Some missing things in the current threading implementation

Sun Sep 12 06:35:42 PDT 2010

Recently I thought it would be a good idea to try out the new 
concurrency system once again. Some time back, when 'shared' was still 
new, I already tried it several times but since it was completely 
unusable I gave up on it at that time (and as it seems, many others also 
did this).

Now, however, after TDPL has been released and there is some 
documentation + std.concurrency, the system should be in a state where 
it is actually useful and only some bugs should be there to fix - which 
does not include inherent system changes. The reality is quite different 
once you step anywhere beside the already walked path (defined by the 
book examples and similar things).

Just for the record, I've done a lot with most kinds of threading 
schemes (even if the only lockless thing I implemented was a simple 
Shared/WeakPtr implementation *shiver*). This may very well have the 
effect that there are some patterns burned into my head that somehow 
clash with some ideas behind the current system. But, for most of the 
points, I am quite sure that there is no viable alternative if 
performance and memory consumption should be anywhere new the optimum.

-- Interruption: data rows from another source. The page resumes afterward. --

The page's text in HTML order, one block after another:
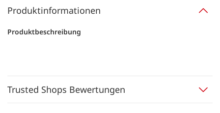
Produktinformationen
Produktbeschreibung
Trusted Shops Bewertungen
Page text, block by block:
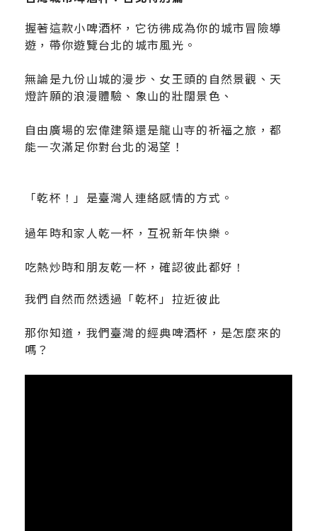
握著這款小啤酒杯，它彷彿成為你的城市冒險導
遊，帶你遊覽台北的城市風光。
無論是九份山城的漫步、女王頭的自然景觀、天
燈許願的浪漫體驗、象山的壯闊景色、
自由廣場的宏偉建築還是龍山寺的祈福之旅，都
能一次滿足你對台北的渴望！
「乾杯 ！ 」是臺灣人連絡感情的方式。
過年時和家人乾一杯，互祝新年快樂。
吃熱炒時和朋友乾一杯，確認彼此都好 ！
我們自然而然透過「乾杯」拉近彼此
那你知道，我們臺灣的經典啤酒杯，是怎麼來的
嗎？
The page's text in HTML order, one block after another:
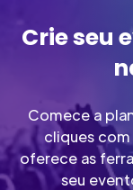
Crie seu
Comece a
cliques
oferece as
seu
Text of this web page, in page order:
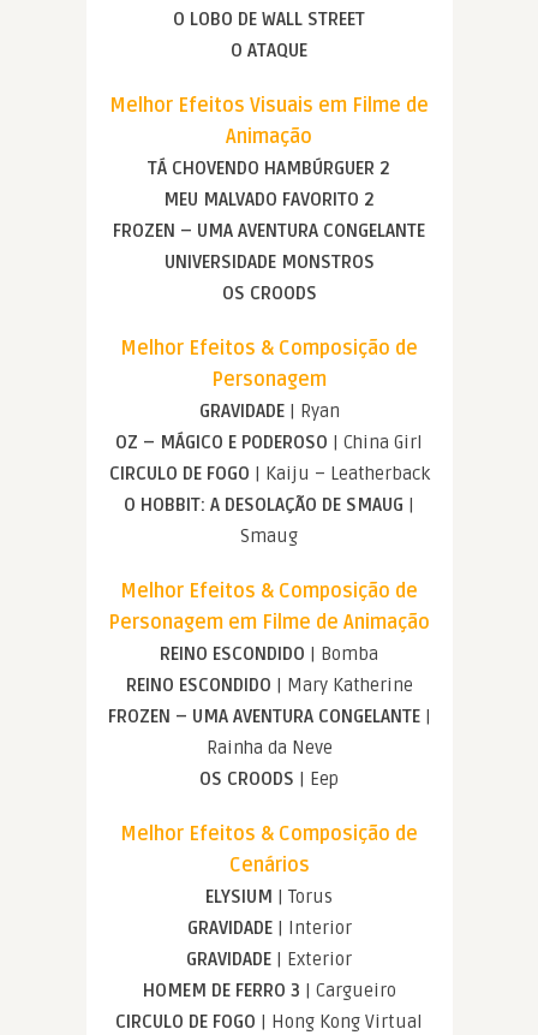
O LOBO DE WALL STREET
O ATAQUE
Melhor Efeitos Visuais em Filme de
Animação
TÁ CHOVENDO HAMBÚRGUER 2
MEU MALVADO FAVORITO 2
FROZEN – UMA AVENTURA CONGELANTE
UNIVERSIDADE MONSTROS
OS CROODS
Melhor Efeitos & Composição de
Personagem
GRAVIDADE| Ryan
OZ – MÁGICO E PODEROSO | China Girl
CIRCULO DE FOGO | Kaiju – Leatherback
O HOBBIT: A DESOLAÇÃO DE SMAUG |
Smaug
Melhor Efeitos & Composição de
Personagem em Filme de Animação
REINO ESCONDIDO | Bomba
REINO ESCONDIDO | Mary Katherine
FROZEN – UMA AVENTURA CONGELANTE|
Rainha da Neve
OS CROODS | Eep
Melhor Efeitos & Composição de
Cenários
ELYSIUM | Torus
GRAVIDADE| Interior
GRAVIDADE | Exterior
HOMEM DE FERRO 3 | Cargueiro
CIRCULO DE FOGO | Hong Kong Virtual
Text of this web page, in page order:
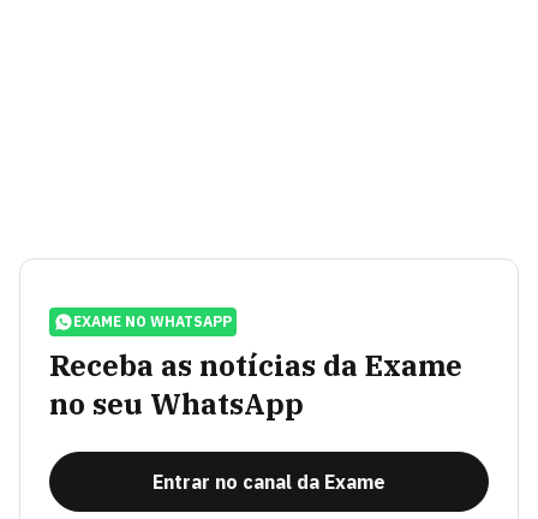
EXAME NO WHATSAPP
Receba as notícias da Exame
no seu WhatsApp
Entrar no canal da Exame
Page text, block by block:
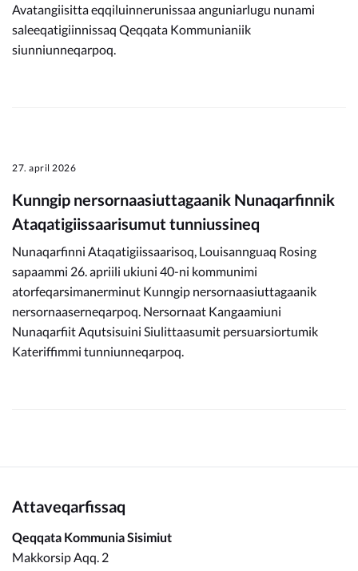
Avatangiisitta eqqiluinnerunissaa anguniarlugu nunami
saleeqatigiinnissaq Qeqqata Kommunianiik
siunniunneqarpoq.
27. april 2026
Kunngip nersornaasiuttagaanik Nunaqarfinnik
Ataqatigiissaarisumut tunniussineq
Nunaqarfinni Ataqatigiissaarisoq, Louisannguaq Rosing
sapaammi 26. apriili ukiuni 40-ni kommunimi
atorfeqarsimanerminut Kunngip nersornaasiuttagaanik
nersornaaserneqarpoq. Nersornaat Kangaamiuni
Nunaqarfiit Aqutsisuini Siulittaasumit persuarsiortumik
Kateriffimmi tunniunneqarpoq.
Attaveqarfissaq
Qeqqata Kommunia Sisimiut
Makkorsip Aqq. 2
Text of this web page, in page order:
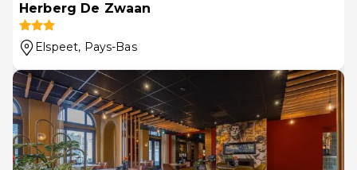
Herberg De Zwaan
Elspeet, Pays-Bas
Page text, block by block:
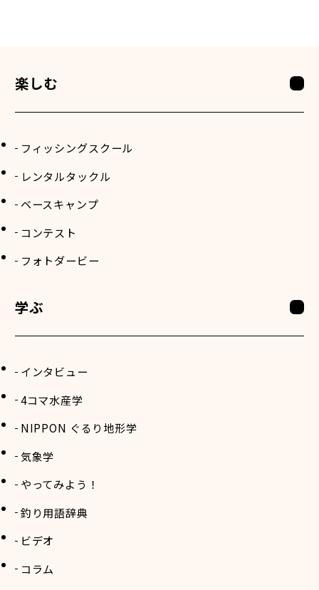
楽しむ
フィッシングスクール
レンタルタックル
ベースキャンプ
コンテスト
フォトダービー
学ぶ
インタビュー
4コマ水産学
NIPPON ぐるり地形学
気象学
やってみよう！
釣り用語辞典
ビデオ
コラム
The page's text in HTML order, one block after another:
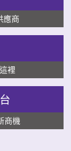
應商
裡
商機

I apologize for the length of this post, although I already tried to 
make it as short as possible and left out a lot of details. Also it is 
very possible that I assume some false things about the concurrency 
implementation because my knowledge is mostly based only on the NG and 
the book chapter.

The following problems are those that I found during a one day endeavor 
to convert some parts of my code base to spawn/shared (not really 
successful, partly because of the very viral nature of shared).

1. spawn and objects

	Spawn only supports 'function' + some bound parameters. Since taking 
the address of an object method in D always yields a delegate, it is not 
possible to call class members without a static wrapper function. This 
can be quite disturbing when working object oriented (C++ obviously has 
the same problem).

2. error messages

	Right now, error messages just state that there is a shared/unshared 
mismatch somewhere. For a non-shared-expert, this can be a real bummer. 
You have to know a lot of implications 'shared' has to be able to 
correctly interpret these messages and track down the cause. Not very 
good for a feature that is meant to make threading easier.

3. everything in implicit

	This may seem kind of counter-intuitive, but using 'synchronized' 
classes and features like setSameMutex - which are deadly necessary, it 
is stupid to neglect the importance of lock based threading in an object 
oriented environment - creates a feeling of climbing without a safety 
rope. Not stating how you really want to synchronize/lock and not being 
able to directly read  from the code how this is really done just leaves 
a black-box feeling. This in turn means threading newcomers will not be 
educated, they just use the system somehow and it magically works. But 
as soon as you get problems such as deadlocks, you suddenly have to 
understand the details and in this moment you have to read up and 
remember everything that is going on in the background - plus everything 
you would have to know about threading/synchronization in C. I'm not 
sure if this is the right course here or if there is any better one.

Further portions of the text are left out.